_Data_:
= = = = =

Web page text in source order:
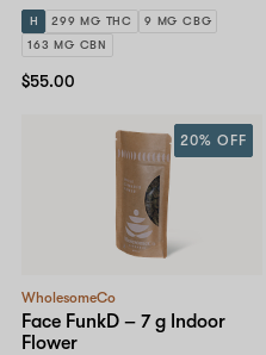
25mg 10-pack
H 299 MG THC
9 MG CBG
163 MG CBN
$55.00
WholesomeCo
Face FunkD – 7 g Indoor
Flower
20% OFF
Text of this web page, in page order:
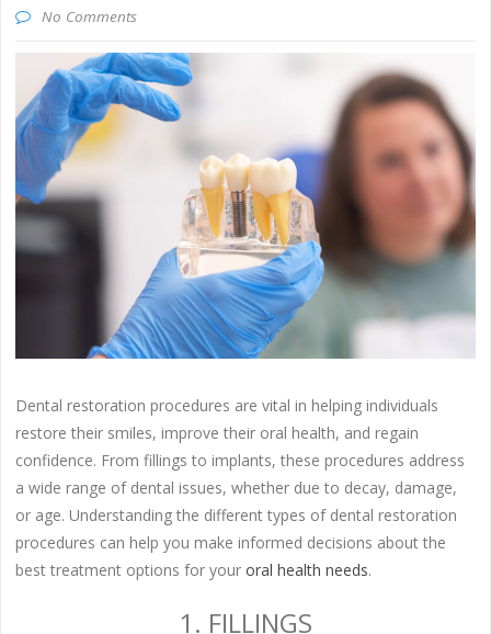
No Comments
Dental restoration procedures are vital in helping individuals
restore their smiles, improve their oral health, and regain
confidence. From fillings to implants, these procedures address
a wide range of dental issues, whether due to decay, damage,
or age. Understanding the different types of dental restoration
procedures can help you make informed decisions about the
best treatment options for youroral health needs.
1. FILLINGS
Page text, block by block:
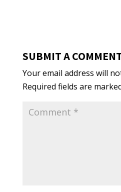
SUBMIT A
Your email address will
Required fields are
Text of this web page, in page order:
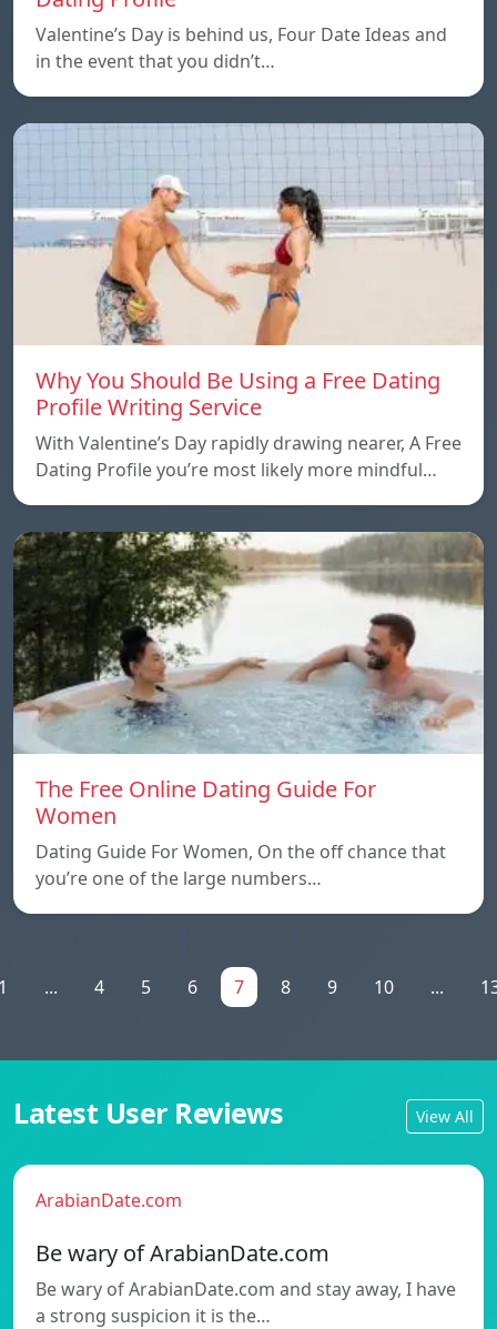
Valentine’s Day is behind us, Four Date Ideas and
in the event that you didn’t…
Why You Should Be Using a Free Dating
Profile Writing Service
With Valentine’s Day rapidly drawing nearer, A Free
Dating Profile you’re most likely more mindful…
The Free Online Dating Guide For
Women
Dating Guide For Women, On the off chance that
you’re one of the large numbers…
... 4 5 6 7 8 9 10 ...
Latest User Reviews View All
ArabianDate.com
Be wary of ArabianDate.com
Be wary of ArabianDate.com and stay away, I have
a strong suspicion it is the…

= = = = =

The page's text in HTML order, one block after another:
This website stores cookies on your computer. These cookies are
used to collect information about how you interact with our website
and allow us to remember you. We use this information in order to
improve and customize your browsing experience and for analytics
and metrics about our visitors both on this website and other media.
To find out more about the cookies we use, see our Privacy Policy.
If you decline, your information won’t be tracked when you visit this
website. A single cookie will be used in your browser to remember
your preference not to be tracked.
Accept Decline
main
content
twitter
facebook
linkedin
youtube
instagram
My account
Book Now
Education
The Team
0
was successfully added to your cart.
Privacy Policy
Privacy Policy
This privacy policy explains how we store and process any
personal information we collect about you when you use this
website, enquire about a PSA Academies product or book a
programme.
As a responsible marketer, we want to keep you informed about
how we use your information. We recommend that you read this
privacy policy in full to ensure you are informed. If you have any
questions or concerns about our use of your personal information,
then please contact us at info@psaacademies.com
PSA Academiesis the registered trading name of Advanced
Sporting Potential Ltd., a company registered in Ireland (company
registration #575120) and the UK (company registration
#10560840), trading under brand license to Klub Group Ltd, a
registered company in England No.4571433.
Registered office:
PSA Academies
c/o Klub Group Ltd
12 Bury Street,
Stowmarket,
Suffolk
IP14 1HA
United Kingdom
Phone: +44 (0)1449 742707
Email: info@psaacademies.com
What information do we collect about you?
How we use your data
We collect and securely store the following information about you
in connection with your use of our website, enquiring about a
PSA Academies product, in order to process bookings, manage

= = = = =

_Aim of the exercise_: The answer is the run of lines above from the line containing "privacy policy in" through the line containing "PSA Academies product, in", copied exactly and alone.

_Exercise output_:
privacy policy in full to ensure you are informed. If you have any
questions or concerns about our use of your personal information,
then please contact us at info@psaacademies.com
PSA Academiesis the registered trading name of Advanced
Sporting Potential Ltd., a company registered in Ireland (company
registration #575120) and the UK (company registration
#10560840), trading under brand license to Klub Group Ltd, a
registered company in England No.4571433.
Registered office:
PSA Academies
c/o Klub Group Ltd
12 Bury Street,
Stowmarket,
Suffolk
IP14 1HA
United Kingdom
Phone: +44 (0)1449 742707
Email: info@psaacademies.com
What information do we collect about you?
How we use your data
We collect and securely store the following information about you
in connection with your use of our website, enquiring about a
PSA Academies product, in order to process bookings, manage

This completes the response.